姜从珚说得很保守了, 明年如果不出现严重的天灾,再加上足够多人手的话,三百万石也不是不可以。
但鲜卑现在最大的问题是,他们没这么多人。
草原环境能养活的人口十分有限,随着拓跋骁这几年不断往外扩张,族内人口确实在增加, 但增加得很有限。
整个鲜卑人口也才不到三百万, 他们拥有跟梁国面积相近的领土,人口却只有十分之一不到。
“你觉得, 调哪些人过去合适?”
听这话的意思就是同意了,而且还准备商量具体细节。
拓跋骁拉着她的手坐回王位上,王座极宽, 她身量又细,两人坐在一起也不拥挤。
可地延寻看到拓跋骁的动作,狠狠皱了皱眉,可他才惹恼了王,此时不好开口再讨嫌,至于其他人,见俟懃地何都没开口,自然也不当这个出头鸟。
姜从珚也愣了下,可男人力气极大,她根本反抗不过,当然,她也不想反抗。
她现在未主动追求这些尊荣,是她身份敏感时机不到,但他愿主动给,她自然不会拒绝。
她今天能跟他一起坐上王座,日后自然也可以。
只要坐上这个位置,就有资格跟他们一起决定鲜卑的事。
“我听说,光是王庭的奴隶营中就有将近三千人,分散在其余各部的奴隶更是高达数万,王不如先把王庭的奴隶派过去?今年秋收后,各部大人看到丰厚的收获,明年应该就会愿意派人过来种田,到时王再根据他们的人口分给他们相应的土地,这样一来,土默川就能成为鲜卑的粮仓了。”
拓跋骁眼前一亮,“这个办法好!”
拓跋骁自然早想过劳动力不足的问题,他原打算直接把人迁过去命令他们种田,但她这法子更缓和。

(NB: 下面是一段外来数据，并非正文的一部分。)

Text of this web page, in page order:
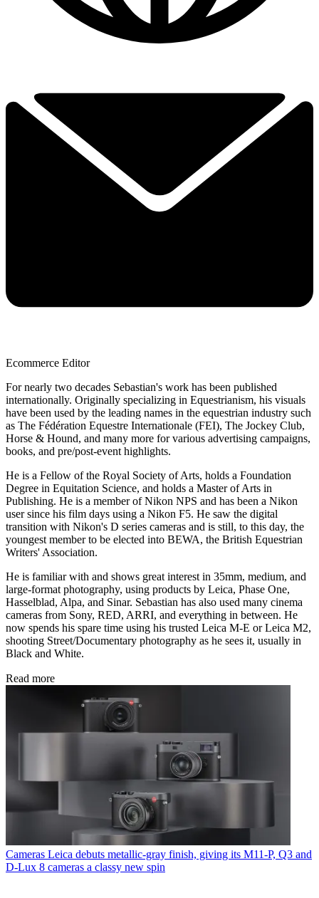
Ecommerce Editor
For nearly two decades Sebastian's work has been published
internationally. Originally specializing in Equestrianism, his visuals
have been used by the leading names in the equestrian industry such
as The Fédération Equestre Internationale (FEI), The Jockey Club,
Horse & Hound, and many more for various advertising campaigns,
books, and pre/post-event highlights.
He is a Fellow of the Royal Society of Arts, holds a Foundation
Degree in Equitation Science, and holds a Master of Arts in
Publishing. He is a member of Nikon NPS and has been a Nikon
user since his film days using a Nikon F5. He saw the digital
transition with Nikon's D series cameras and is still, to this day, the
youngest member to be elected into BEWA, the British Equestrian
Writers' Association.
He is familiar with and shows great interest in 35mm, medium, and
large-format photography, using products by Leica, Phase One,
Hasselblad, Alpa, and Sinar. Sebastian has also used many cinema
cameras from Sony, RED, ARRI, and everything in between. He
now spends his spare time using his trusted Leica M-E or Leica M2,
shooting Street/Documentary photography as he sees it, usually in
Black and White.
Read more
Cameras Leica debuts metallic-gray finish, giving its M11-P, Q3 and
D-Lux 8 cameras a classy new spin

人都是趋利避害的,等见到这么多粮食,他们不可能不动心。
拓跋骁没有t犹豫就同意了她的提议,其余人诸如拓跋勿希也不知道该说什么反驳的话,她派过去的是王庭奴隶,又不是他们自己手下。
她要是因为自己的私事调用王庭奴隶他们还能反对,但这是为王种地。
于是这件事就定了下来。
拓跋骁都不需要跟底下人商量,直接交给了她去办。
可地延寻极其隐忍地看着她,这双布满褶皱的深蓝色的眼睛飞快闪过一丝忌惮。
姜从珚第一个下手对象选奴隶营也是有原因的,鲜卑人不擅耕种,平白无故要他们分出人手去种地肯定不愿意,这种条件下,奴隶营就成了她第一选择。
更重要的是,其余部族派人过去的话,必然有自己的领头人,她根本不能完全掌控他们,奴隶就不同了,他们地位低下,只能依附她,如此,她就能在鲜卑发展起自己的人手。

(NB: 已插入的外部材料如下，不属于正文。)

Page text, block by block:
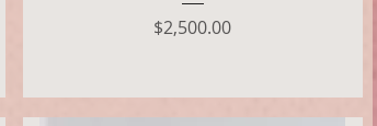
Price
$2,500.00

等到第二年,就算其余部族迁人过来,她也早在土默川拥有了话语权。
商量完土默川的事,天色暗了下来,反正要议的也议得差不多了,拓跋骁直接让众人散了。
等人离开,帐内一空,下一秒他就朝她扑了过来,搂住她的腰将人按在怀里,嘴也凑了过来就要亲她。
姜从珚偏过脖子下意识躲开,“还在前厅呢。”
“又没人。”男人满不在乎地道,又带点抱怨,“你刚都不让我碰你。”
他刚刚抓着她的手,被她掐开了。
姜从珚软绵绵地推着他的脸,“……这么多人在呢,我不要面子的吗?我找你是来商量正经事的,又不是……”
“所以我忍到了现在,不然我……”
姜从珚忙捂他的嘴,男人嘴里真是没一句好话。
“再说,我帮了你,你都不谢谢我?”男人又说。
掌心被男人说话时带出的气息烫了一下,痒痒的,她下意识收了回来。
男人便趁机把手抄到她脑后将人掰了回来,嘴已经完全贴上了她的唇,开始咬她。
他明白她想干什么,他也愿意纵容她,他喜欢她眸光明亮的模样,自信明媚,整个人都在闪光,她做的也是他想做的,但这不妨碍他借机给自己讨要点甜头。
姜从珚实在挣不开男人,只能半推半就任由他亲了会儿,直到气喘吁吁,红唇微肿,舌都有些麻了才被放开。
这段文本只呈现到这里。